Getting the spectrum back raises some esoteric technical issues, such as the application of must-carry rules, but the lawyers can iron those out. And then there are those holdouts whose sets can’t receive digital signals or who don’t have cable or satellite tv; they’ll be out of luck. But that’s a small percentage of the population, and it will be even smaller by 2009. Still, for some reason we seem to believe that free commercial television is an inalienable right. We may not be willing to pay for all Americans to have health insurance, but we’re content to pay for them to watch “Scrubs.” One plan that’s been floated would have the government put aside money to buy set-top devices that would allow any television, no matter how boxy and rabbit-eared, to receive digital broadcasts. Silly and impractical as that may seem, it would be worth trying if it would help get back the tens of billions of dollars’ worth of analog spectrum that the broadcasters are hoarding.
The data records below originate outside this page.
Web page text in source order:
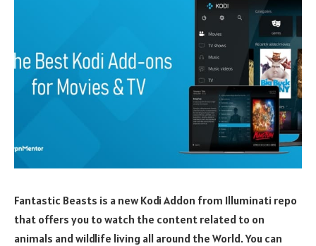
Fantastic Beasts is a new Kodi Addon from Illuminati repo
that offers you to watch the content related to on
animals and wildlife living all around the World. You can
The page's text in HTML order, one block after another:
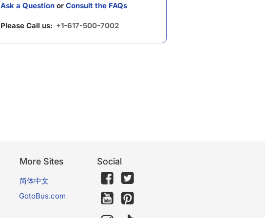
Ask a Questionor Consult the FAQs
Please Call us: +1-617-500-7002
More Sites
简体中文
GotoBus.com
Social
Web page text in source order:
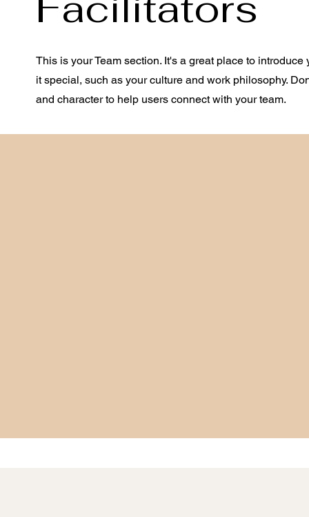
This is your Team section. It's a great place to
it special, such as your culture and work philosophy.
and character to help users connect with your team.
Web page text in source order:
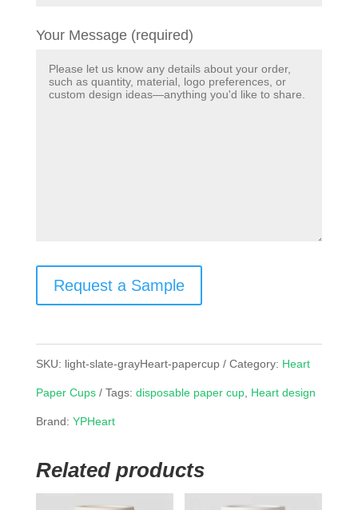
Your Message (required)
Request a Sample
SKU: light-slate-grayHeart-papercup Category: Heart
Paper Cups Tags: disposable paper cup, Heart design
Brand: YPHeart
Related products
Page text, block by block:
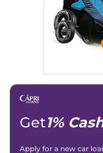
Get1%
Apply for a new car
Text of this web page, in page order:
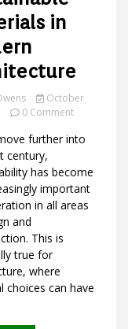
in
October
0 Commenton
Use
Materials
Modern
Architecture
further into
century,
has become
important
in all areas
and
This is
true for
where
choices can have

In fact, the fight over spectrum has little to do with what people watch and a lot to do with what economists call “rent-seeking.” “Rents,” in econo-speak, are the excess profits that monopolists reap in the absence of competition. By endowing local broadcasters with free channels, the government effectively made them little spectrum monopolists, and the one thing we know about monopolies is that they do not disappear of their own volition. The broadcasters, thanks in large part to their monopolies, have enormous lobbying resources, and their control of the airwaves has made local television—and, in particular, local television news—a powerful weapon to wield against politicians who cross them. Politics drives the business, and the business shapes the politics. As for the public interest—does “Desperate Housewives” count?